====== Data in this exercise ======
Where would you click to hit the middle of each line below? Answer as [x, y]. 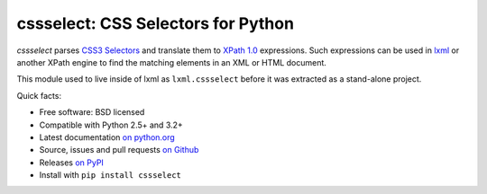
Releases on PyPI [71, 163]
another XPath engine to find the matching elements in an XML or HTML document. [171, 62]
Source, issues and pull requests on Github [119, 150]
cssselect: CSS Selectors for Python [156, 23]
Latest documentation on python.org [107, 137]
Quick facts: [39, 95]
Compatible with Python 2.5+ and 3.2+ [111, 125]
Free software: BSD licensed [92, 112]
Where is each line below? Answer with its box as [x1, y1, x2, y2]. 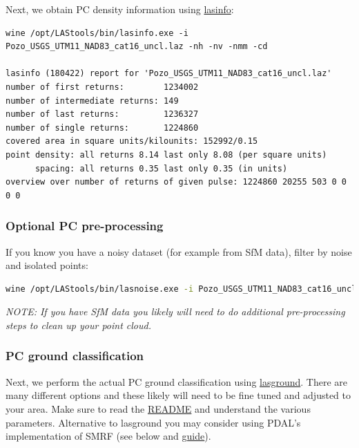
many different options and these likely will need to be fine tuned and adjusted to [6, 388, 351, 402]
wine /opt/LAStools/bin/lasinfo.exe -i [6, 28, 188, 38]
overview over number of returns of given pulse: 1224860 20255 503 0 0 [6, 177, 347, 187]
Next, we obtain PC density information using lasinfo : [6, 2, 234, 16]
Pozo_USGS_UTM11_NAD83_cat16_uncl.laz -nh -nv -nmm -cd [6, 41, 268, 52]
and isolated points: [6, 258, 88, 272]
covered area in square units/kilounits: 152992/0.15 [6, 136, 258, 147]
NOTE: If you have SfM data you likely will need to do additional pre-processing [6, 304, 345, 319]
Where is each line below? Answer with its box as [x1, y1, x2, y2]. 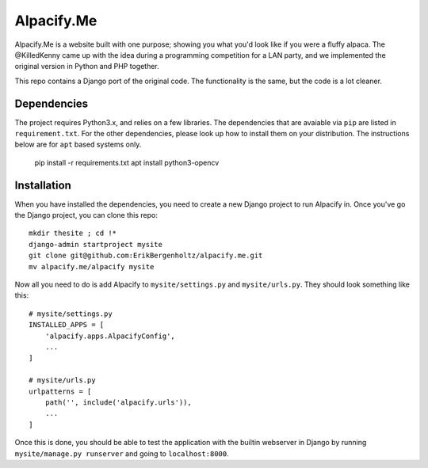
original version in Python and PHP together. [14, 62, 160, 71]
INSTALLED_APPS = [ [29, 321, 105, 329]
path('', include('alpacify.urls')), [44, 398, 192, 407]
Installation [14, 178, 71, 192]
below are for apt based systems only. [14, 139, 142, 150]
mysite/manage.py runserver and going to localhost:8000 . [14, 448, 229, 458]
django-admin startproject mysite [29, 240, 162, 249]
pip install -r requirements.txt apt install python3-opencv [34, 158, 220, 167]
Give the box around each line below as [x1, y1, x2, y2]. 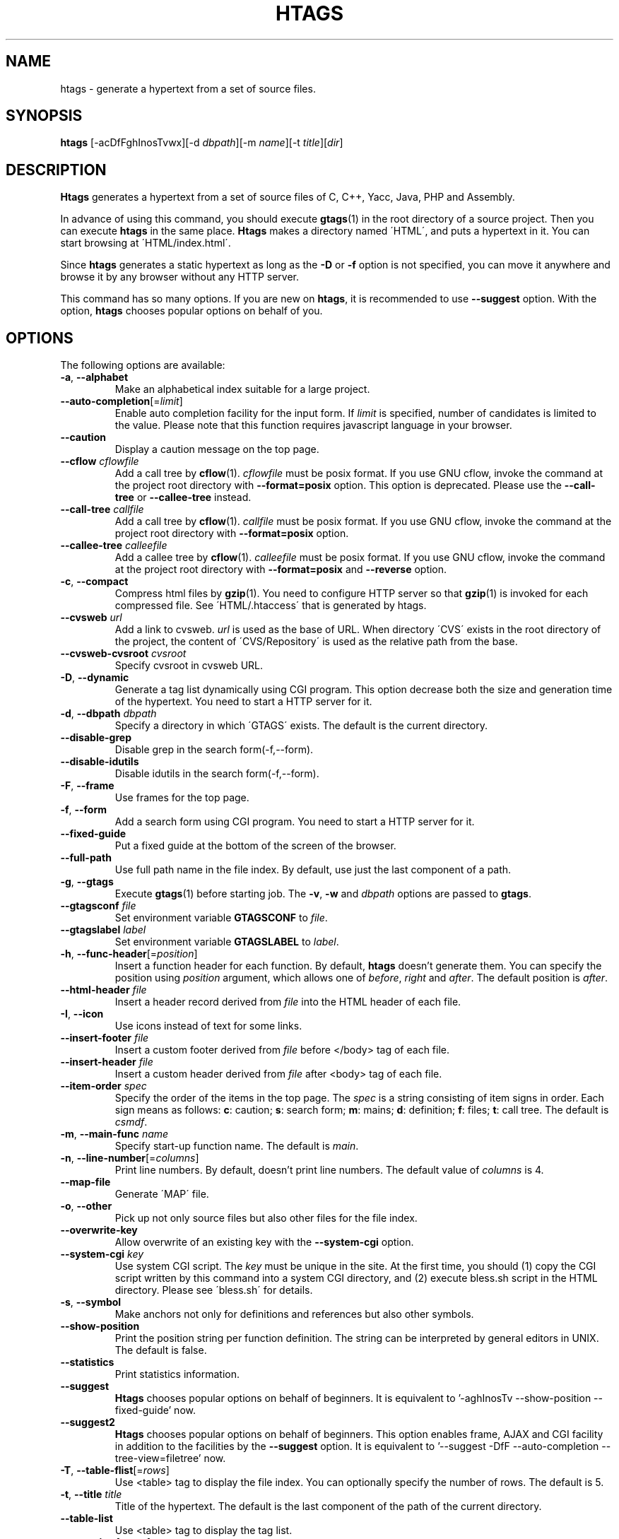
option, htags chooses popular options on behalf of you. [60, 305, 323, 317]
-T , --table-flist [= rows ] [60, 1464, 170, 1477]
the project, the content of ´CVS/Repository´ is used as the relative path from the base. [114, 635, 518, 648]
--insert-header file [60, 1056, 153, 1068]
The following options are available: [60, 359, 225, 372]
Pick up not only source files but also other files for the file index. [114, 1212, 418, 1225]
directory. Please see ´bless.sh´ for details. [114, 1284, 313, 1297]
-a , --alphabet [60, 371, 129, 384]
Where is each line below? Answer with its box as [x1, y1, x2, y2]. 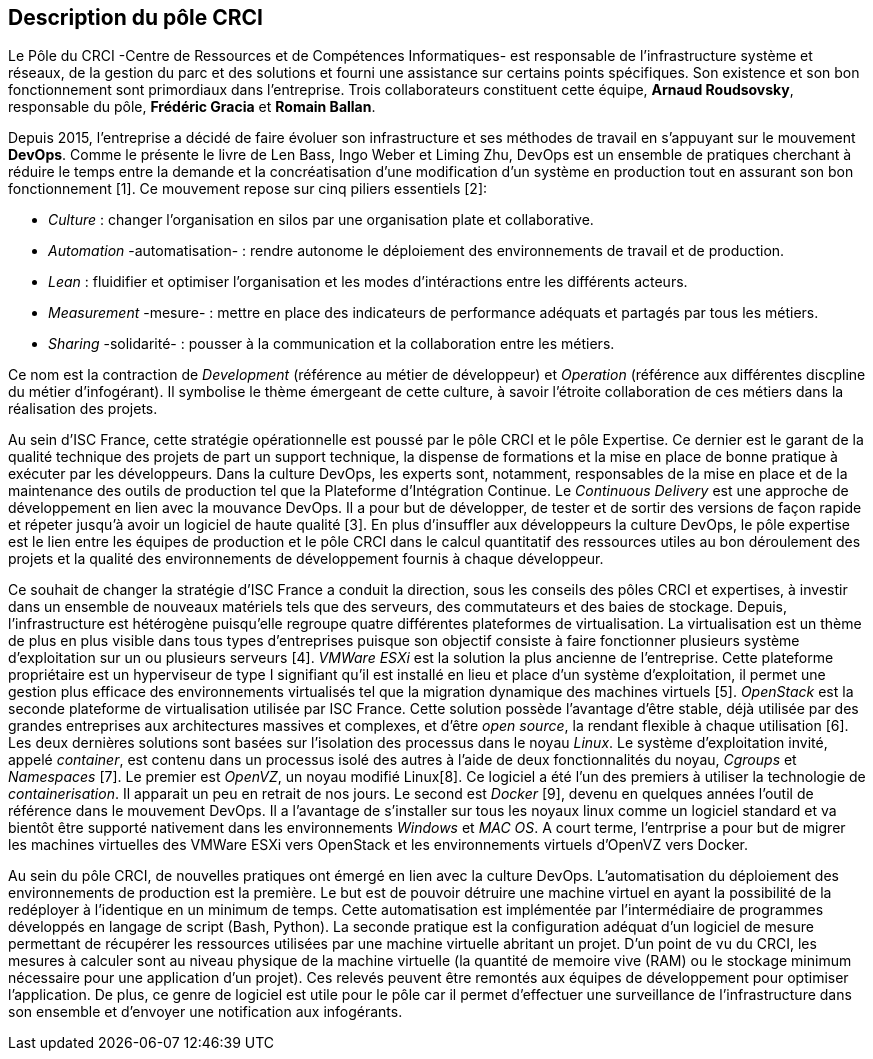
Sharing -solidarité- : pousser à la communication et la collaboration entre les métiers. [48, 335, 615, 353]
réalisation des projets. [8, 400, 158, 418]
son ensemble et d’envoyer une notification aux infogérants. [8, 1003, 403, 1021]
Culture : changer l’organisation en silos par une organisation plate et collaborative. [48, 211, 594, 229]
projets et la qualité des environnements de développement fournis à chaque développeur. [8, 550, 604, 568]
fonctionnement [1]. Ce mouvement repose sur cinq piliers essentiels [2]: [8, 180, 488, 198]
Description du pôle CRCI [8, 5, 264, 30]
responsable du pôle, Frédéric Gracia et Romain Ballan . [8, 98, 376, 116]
======
====== Data in this exercise ======
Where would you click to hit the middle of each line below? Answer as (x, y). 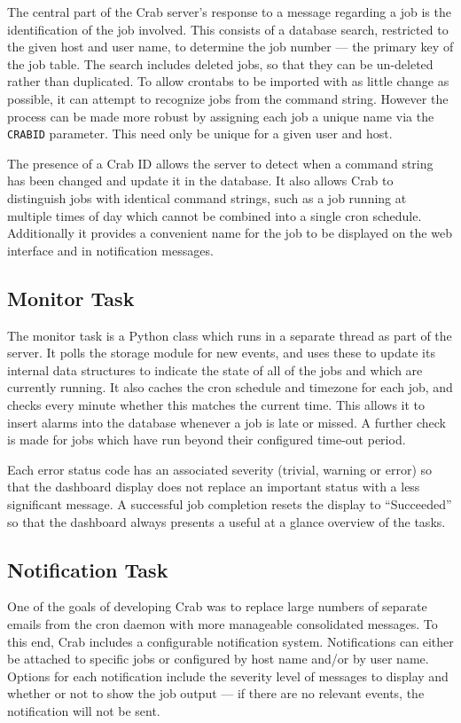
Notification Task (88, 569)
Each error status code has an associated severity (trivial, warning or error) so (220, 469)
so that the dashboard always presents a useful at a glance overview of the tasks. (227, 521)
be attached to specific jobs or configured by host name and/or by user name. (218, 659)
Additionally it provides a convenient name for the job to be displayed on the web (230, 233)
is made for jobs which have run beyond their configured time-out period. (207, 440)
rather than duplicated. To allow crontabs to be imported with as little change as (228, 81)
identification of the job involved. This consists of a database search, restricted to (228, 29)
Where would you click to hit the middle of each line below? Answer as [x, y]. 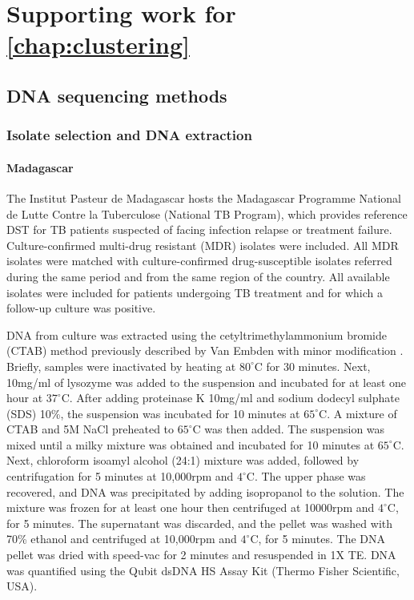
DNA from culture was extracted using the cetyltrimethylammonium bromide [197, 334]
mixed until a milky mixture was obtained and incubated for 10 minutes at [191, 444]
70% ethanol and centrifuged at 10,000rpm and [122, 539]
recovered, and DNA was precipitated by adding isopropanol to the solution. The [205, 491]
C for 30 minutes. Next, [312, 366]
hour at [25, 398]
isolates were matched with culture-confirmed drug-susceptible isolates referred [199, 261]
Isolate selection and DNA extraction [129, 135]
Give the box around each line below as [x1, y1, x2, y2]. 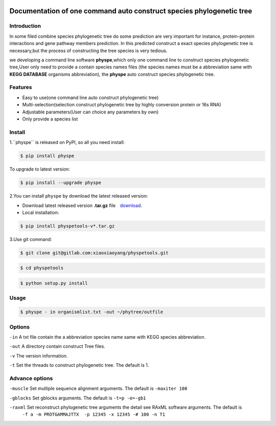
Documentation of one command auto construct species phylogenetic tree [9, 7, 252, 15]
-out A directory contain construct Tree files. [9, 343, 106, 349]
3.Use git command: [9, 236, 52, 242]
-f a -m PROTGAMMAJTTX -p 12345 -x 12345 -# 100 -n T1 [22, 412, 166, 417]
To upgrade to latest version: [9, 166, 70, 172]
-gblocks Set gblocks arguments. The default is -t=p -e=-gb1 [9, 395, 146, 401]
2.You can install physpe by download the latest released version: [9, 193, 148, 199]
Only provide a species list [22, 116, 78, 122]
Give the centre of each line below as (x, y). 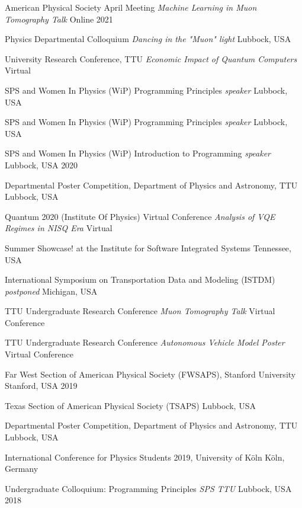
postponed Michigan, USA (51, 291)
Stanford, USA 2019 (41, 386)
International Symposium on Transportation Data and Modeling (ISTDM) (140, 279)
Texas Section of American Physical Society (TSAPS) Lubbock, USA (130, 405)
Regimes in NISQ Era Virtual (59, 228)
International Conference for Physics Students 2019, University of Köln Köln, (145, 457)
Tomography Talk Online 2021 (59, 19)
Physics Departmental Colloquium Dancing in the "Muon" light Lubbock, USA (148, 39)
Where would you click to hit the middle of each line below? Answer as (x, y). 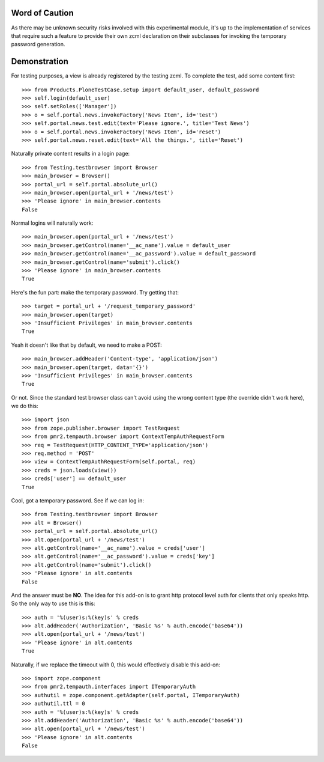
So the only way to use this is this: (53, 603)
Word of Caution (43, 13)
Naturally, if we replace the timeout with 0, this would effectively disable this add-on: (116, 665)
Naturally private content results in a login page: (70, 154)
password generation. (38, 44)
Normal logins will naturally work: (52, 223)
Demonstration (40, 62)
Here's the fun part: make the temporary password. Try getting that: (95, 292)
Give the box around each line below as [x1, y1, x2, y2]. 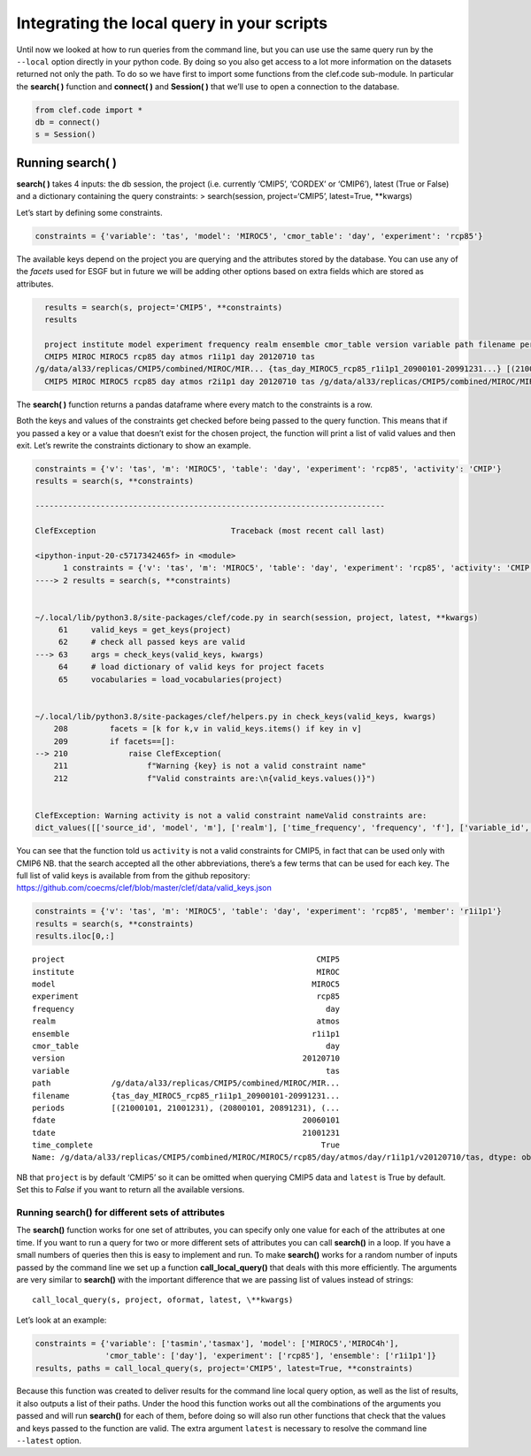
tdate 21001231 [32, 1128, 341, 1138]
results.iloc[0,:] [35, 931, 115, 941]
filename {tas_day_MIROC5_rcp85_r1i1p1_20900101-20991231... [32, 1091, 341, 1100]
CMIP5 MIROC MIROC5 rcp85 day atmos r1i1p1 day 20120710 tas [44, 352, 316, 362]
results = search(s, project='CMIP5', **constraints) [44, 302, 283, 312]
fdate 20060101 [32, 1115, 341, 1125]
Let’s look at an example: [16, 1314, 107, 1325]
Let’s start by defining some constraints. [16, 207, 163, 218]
======
====== Data in this exercise ======
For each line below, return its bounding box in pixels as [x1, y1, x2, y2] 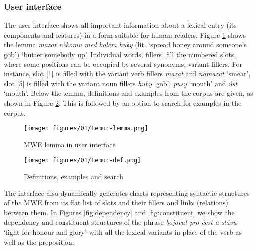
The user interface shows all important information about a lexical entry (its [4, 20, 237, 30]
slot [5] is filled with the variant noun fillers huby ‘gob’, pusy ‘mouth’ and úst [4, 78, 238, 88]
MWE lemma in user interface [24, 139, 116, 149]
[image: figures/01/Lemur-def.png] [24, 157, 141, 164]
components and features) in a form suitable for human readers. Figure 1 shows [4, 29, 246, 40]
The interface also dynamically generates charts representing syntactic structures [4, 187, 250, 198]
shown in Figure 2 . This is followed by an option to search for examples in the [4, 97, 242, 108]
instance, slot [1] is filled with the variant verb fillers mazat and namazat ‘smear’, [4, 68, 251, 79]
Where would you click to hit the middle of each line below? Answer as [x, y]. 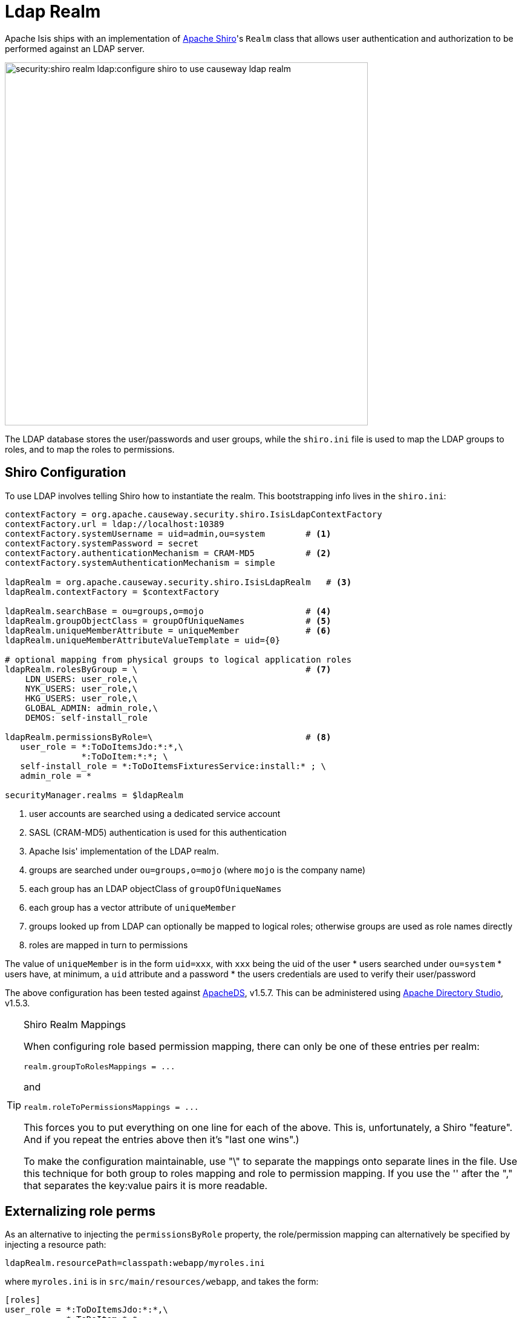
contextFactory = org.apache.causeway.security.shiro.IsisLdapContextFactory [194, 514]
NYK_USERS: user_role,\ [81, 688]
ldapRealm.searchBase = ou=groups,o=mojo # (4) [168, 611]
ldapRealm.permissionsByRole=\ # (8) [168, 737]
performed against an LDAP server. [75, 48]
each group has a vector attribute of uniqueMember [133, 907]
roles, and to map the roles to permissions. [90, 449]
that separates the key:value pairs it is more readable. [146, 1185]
======
▸ Problem: From the line containing "mixed until a" down to the line containing "Isolate selection and" in the material above, reproduce every line exactly, including the two end lines.

▸ Task answer:
mixed until a milky mixture was obtained and incubated for 10 minutes at [191, 444]
70% ethanol and centrifuged at 10,000rpm and [122, 539]
recovered, and DNA was precipitated by adding isopropanol to the solution. The [205, 491]
C for 30 minutes. Next, [312, 366]
hour at [25, 398]
isolates were matched with culture-confirmed drug-susceptible isolates referred [199, 261]
Isolate selection and DNA extraction [129, 135]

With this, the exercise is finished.